During a telecast from Sarajevo during the break-up of Yugoslavia, he was badly wounded by shrapnel , falling to the ground in agony.
It shaped his future life and with just 24 days to go before the 1997 general election, he left the BBC to enter the world of politics, taking on Tory politician Neil Hamilton in Tatton, Cheshire.
He stood on an independent, anti-corruption ticket, making him a symbol of the stand against sleaze which characterised John Major's Conservative government. He won the seat with an 11,000 majority, thanks largely to the decisions of the Labour and Liberal Democrat parties not to field candidates.
Thus the "accidental MP" was born, but as he had pledged only to be a one-term MP in Tatton, he looked elsewhere to fight in 2001 and alighted in Brentwood and Ongar in Essex, where sitting Conservative MP Eric Pickles was being criticised for his local party's links with the Peniel Church.
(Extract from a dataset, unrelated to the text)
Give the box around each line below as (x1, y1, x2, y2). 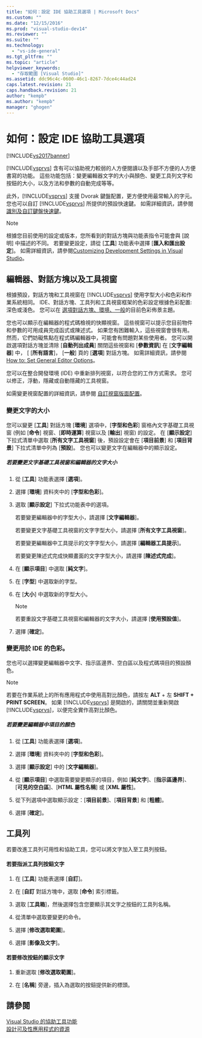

But Brentwood was no Tatton. There was no sleaze and Mr Pickles retained his seat. Martin Bell immediately announced his retirement from politics, saying: "I have won one seat and lost one - that's not a bad record for an amateur."
But the closed list system of proportional representation that is used for European elections has angered him. He believes its undemocratic, and that's why Mr Bell - who now acts as an ambassador for UNICEF - has been tempted back.